#### Assigned task
Every line holding the string "text" is to be copied from the entries below.

#### Dataset entries
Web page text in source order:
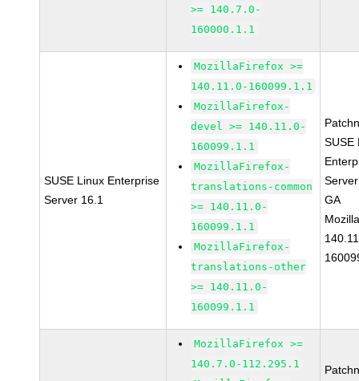
>= 140.7.0-
160000.1.1
SUSE Linux Enterprise
Server 16.1
MozillaFirefox >=
140.11.0-160099.1.1
MozillaFirefox-
devel >= 140.11.0-
160099.1.1
MozillaFirefox-
translations-common
>= 140.11.0-
160099.1.1
MozillaFirefox-
translations-other
>= 140.11.0-
160099.1.1
SUSE
GA
MozillaFirefox >=
140.7.0-112.295.1
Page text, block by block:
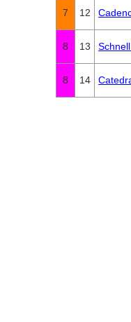
7 12
8 13
8 14

#### Output of the task
Web page text in source order:
Page text, block by block:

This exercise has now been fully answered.